Reproduce the top of the data verbatim, through and including the line that contains "indices specified in".

[Items listed in a dataset]
>>>>

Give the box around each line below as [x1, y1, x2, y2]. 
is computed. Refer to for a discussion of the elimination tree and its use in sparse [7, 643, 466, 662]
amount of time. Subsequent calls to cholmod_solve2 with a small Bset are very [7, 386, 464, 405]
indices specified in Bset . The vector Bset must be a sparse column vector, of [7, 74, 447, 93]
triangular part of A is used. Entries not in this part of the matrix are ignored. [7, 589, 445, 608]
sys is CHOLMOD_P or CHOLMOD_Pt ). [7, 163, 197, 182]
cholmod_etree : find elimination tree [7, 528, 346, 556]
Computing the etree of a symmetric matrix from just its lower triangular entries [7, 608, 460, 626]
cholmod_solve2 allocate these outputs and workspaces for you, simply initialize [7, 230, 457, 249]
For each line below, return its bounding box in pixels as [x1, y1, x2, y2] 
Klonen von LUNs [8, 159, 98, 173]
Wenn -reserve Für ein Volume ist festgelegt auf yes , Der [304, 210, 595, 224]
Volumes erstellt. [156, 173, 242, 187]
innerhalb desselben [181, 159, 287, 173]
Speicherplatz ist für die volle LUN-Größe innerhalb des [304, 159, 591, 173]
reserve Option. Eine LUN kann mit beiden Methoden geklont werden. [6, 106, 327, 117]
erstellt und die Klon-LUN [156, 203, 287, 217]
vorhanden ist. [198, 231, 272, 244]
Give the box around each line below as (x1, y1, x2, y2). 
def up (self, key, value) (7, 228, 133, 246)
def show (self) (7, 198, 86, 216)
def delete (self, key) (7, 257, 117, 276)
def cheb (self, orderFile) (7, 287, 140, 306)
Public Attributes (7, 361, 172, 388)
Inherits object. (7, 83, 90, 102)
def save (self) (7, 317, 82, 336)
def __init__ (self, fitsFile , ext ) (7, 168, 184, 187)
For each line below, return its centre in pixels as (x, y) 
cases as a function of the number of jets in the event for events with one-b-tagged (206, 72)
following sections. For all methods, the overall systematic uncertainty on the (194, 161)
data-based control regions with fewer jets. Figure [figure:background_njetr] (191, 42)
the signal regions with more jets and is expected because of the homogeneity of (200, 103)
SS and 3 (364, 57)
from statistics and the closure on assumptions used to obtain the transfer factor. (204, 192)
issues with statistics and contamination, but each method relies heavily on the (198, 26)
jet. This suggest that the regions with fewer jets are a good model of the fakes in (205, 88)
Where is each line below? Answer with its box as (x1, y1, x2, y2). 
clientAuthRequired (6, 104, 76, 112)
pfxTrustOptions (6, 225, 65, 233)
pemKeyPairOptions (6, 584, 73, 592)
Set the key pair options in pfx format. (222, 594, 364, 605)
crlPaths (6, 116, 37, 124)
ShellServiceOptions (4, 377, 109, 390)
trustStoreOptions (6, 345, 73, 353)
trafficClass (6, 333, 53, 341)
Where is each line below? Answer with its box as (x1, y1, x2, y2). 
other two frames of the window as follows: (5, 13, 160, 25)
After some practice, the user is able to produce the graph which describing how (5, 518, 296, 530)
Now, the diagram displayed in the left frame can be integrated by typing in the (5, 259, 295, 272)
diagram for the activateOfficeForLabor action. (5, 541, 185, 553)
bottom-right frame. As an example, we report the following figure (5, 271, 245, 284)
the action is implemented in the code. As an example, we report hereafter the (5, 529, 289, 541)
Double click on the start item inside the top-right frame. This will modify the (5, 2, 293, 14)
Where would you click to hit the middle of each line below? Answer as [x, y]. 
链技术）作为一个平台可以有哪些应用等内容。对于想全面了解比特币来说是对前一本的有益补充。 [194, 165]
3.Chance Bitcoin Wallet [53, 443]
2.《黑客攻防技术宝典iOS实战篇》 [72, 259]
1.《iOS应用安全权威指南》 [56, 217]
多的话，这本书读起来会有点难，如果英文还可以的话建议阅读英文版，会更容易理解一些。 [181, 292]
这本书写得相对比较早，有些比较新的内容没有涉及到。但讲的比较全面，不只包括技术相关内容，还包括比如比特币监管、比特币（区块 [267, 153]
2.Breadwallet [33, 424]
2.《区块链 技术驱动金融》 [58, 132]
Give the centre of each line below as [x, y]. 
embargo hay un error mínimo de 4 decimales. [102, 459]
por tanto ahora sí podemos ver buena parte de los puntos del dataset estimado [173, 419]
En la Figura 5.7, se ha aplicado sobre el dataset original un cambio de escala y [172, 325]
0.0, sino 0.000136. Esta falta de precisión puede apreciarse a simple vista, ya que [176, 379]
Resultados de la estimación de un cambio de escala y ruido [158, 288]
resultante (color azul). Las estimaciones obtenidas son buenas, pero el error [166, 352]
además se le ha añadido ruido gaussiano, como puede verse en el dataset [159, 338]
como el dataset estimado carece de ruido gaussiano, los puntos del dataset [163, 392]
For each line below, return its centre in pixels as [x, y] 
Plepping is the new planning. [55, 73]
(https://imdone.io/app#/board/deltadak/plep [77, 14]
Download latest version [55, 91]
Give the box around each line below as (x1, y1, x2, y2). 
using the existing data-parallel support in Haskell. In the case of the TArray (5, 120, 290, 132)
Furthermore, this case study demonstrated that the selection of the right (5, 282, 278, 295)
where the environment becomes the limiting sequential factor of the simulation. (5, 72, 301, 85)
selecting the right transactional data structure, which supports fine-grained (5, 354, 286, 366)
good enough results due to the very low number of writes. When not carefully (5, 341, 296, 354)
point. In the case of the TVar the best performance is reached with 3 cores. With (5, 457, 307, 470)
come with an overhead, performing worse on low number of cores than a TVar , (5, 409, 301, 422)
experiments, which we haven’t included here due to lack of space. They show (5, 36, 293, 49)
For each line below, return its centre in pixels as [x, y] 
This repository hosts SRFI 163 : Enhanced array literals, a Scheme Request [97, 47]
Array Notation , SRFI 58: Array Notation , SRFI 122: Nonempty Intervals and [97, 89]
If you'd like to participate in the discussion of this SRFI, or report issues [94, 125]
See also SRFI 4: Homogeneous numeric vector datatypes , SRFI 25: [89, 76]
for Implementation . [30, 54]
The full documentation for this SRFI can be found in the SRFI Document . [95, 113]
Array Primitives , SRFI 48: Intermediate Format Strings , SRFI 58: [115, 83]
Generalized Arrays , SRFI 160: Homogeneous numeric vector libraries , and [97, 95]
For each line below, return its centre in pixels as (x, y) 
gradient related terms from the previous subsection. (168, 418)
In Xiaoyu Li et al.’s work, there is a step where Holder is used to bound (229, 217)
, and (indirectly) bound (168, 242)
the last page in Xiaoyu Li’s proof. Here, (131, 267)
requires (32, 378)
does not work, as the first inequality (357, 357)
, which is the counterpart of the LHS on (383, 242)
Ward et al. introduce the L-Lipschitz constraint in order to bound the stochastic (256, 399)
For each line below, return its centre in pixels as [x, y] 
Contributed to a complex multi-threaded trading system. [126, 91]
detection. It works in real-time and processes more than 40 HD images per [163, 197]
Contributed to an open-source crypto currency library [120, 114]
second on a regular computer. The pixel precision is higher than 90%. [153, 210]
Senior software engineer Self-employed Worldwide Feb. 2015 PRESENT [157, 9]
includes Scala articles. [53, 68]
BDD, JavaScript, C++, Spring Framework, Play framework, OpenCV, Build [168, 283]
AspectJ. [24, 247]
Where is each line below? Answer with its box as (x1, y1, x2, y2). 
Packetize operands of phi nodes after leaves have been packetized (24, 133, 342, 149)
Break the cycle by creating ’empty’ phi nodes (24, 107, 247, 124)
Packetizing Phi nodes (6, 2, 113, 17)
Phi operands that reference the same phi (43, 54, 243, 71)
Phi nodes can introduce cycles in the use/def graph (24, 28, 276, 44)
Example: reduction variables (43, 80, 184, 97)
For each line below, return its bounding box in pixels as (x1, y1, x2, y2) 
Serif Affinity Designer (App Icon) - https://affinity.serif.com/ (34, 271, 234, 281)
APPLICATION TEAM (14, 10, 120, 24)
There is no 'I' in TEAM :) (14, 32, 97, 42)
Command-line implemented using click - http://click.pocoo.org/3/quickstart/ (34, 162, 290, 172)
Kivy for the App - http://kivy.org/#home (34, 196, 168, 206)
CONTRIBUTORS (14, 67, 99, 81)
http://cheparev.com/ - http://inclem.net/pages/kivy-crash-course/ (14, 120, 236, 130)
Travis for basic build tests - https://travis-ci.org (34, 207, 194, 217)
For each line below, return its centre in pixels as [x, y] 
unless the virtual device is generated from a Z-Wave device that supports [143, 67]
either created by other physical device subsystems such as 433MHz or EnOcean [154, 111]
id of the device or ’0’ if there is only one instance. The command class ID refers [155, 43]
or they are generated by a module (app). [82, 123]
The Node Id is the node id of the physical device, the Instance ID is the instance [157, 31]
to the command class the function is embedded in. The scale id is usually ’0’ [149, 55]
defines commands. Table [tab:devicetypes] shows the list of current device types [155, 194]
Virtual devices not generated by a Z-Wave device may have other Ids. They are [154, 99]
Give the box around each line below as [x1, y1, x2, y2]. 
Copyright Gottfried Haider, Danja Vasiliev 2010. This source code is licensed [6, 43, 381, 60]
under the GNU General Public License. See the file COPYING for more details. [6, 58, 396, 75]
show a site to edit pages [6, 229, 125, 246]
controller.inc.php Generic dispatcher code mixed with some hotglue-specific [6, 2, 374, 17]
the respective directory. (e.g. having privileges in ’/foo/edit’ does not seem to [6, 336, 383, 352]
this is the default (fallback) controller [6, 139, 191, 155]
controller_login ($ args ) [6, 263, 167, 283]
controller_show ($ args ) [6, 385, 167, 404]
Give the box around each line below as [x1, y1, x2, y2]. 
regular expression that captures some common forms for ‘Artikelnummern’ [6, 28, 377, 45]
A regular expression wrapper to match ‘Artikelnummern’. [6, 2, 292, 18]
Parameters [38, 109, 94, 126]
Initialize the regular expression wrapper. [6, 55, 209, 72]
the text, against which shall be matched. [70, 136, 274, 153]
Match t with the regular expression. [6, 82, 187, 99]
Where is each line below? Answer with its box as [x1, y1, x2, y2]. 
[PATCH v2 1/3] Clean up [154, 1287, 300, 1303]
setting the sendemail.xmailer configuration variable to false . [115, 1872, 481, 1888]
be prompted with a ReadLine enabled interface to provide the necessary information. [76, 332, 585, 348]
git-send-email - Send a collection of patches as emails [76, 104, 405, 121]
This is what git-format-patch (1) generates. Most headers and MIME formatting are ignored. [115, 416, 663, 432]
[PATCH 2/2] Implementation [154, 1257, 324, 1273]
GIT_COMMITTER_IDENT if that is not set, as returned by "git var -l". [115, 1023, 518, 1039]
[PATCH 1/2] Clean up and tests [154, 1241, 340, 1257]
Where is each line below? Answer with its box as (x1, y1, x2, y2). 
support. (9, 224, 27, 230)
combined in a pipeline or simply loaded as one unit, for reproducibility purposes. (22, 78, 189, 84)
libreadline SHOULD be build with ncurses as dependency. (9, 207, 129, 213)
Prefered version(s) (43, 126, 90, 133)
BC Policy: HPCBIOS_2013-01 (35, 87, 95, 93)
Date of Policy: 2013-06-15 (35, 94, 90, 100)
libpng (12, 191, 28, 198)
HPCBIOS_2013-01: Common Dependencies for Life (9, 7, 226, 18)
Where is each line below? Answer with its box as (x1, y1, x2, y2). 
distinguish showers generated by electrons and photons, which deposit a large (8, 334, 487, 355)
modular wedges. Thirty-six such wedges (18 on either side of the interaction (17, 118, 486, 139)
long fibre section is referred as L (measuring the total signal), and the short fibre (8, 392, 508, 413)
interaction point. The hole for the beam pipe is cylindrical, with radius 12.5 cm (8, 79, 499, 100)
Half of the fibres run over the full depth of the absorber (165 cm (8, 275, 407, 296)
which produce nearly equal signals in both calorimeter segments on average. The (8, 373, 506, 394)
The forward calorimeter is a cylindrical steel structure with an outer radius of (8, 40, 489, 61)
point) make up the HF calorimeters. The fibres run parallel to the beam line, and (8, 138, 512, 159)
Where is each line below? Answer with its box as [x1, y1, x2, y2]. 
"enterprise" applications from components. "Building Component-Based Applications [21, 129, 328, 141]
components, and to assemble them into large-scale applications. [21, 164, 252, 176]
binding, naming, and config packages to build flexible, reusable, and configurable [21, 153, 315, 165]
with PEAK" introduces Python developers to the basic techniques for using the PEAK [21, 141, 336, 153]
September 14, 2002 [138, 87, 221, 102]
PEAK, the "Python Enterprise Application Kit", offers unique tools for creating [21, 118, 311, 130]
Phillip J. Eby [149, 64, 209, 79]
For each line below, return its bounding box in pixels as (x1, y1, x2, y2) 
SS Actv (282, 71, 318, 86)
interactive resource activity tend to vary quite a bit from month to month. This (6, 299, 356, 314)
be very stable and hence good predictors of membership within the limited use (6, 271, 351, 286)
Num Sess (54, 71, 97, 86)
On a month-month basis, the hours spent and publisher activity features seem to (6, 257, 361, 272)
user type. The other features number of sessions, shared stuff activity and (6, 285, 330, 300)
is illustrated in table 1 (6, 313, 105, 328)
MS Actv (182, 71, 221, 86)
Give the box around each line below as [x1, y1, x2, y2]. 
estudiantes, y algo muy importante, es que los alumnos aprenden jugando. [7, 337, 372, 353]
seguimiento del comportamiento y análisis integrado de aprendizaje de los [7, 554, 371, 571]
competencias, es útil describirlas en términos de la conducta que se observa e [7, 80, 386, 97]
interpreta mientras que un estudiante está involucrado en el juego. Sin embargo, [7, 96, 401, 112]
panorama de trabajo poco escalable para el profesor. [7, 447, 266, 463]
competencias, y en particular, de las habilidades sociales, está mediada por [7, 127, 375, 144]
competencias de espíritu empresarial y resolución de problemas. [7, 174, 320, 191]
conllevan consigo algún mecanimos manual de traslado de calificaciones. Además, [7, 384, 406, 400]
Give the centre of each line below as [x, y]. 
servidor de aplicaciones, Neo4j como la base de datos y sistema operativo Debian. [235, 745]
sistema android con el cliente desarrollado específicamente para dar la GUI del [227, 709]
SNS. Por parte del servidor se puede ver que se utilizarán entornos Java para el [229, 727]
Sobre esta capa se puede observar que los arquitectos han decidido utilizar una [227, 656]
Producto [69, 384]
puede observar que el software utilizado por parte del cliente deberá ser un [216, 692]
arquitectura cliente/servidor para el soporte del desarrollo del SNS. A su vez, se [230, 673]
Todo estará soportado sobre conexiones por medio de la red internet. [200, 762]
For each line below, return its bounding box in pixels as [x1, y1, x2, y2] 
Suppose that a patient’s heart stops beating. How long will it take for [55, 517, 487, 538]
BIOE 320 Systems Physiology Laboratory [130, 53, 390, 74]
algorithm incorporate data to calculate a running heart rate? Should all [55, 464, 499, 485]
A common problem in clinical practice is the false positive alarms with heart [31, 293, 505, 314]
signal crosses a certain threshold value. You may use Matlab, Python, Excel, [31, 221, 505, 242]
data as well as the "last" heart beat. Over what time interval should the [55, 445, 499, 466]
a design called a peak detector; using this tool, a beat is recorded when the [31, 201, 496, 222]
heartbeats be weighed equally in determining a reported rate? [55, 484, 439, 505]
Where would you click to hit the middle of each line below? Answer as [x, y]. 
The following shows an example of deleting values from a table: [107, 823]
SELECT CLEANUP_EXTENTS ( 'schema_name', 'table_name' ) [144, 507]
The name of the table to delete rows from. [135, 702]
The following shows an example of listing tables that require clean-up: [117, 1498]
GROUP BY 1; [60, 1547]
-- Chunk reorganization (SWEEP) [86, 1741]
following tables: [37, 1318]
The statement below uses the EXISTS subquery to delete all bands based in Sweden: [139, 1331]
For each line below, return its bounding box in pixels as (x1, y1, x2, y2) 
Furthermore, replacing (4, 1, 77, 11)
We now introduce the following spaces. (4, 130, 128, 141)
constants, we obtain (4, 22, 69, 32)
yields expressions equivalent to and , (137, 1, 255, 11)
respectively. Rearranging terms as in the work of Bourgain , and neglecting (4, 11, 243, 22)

<<<<

Answer to this task.
Give the box around each line below as [x1, y1, x2, y2]. 
is computed. Refer to for a discussion of the elimination tree and its use in sparse [7, 643, 466, 662]
amount of time. Subsequent calls to cholmod_solve2 with a small Bset are very [7, 386, 464, 405]
indices specified in Bset . The vector Bset must be a sparse column vector, of [7, 74, 447, 93]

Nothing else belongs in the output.